# Advantages and Disadvantages of Ceramic heating bulbs



## DrAcidic (May 30, 2012)

Title says it all. Atm i have a normal 100w basking bulb but i want to use with an ON/OFF thermostat. i know i will need a ceramic but are they still as good as the bulbs? would a Reptiglow 10.0 provide enough light for a baby bearded dragon without a normal bulb?


----------



## CBR1100XX (Feb 19, 2006)

Hi

Whats size enclosure you using? 

You do not have to use a ceramic bulb however they do tend to last longer if you want to use a basking bulb instead go for the red infra red ones cost a few quid in most reptile shops and because its red not white light it allows it to be left on during night. I fit mine with reflectors as well. Also if using a bulb use a dimmer stat rather than an on and off type stat. They are more suitable for heat mats etc rather than bulbs which would blow with continuous on off action. 
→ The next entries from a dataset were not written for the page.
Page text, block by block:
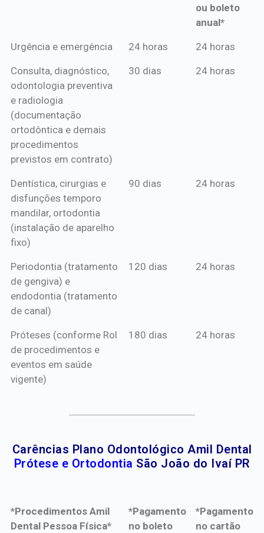
ou boleto
anual*
*Procedimentos Amil
*Pagamento
mensal*
*Pagamento
de crédito
Urgência e emergência 24 horas 24 horas
Consulta, diagnóstico,
odontologia preventiva
e radiologia
(documentação
ortodôntica e demais
procedimentos
previstos em contrato)
30 dias 24 horas
Dentística, cirurgias e
disfunções temporo
mandilar, ortodontia
(instalação de aparelho
fixo)
90 dias 24 horas
Periodontia (tratamento
de gengiva) e
endodontia (tratamento
de canal)
120 dias 24 horas
Próteses (conforme Rol
de procedimentos e
eventos em saúde
vigente)
180 dias 24 horas
Carências Plano Odontológico Amil Dental
Prótese e Ortodontia São João do Ivaí PR
*Procedimentos Amil
Dental Pessoa Física*
*Pagamento
no boleto
*Pagamento
no cartão
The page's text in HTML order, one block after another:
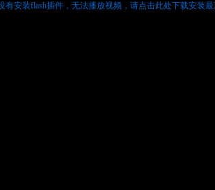
有安装flash插件，无法播放视频， 请点击此处下载安装

I tend to stick with Dimmer stats for bulbs, Pulse stats for ceramic and on/off for heat mats.

As for UV not sure those reptiglo are good enough for a quick growing beardies never really used them myself so I would opt for a 10% UV tube.

Hope thats helped.: victory:

Just to add I tend to use ceramic in my 4x2x2 vivs and anything smaller has a mixture of either ceramic or infrared. The ceramics do last longer however you can visually see an infrared bulb working.


----------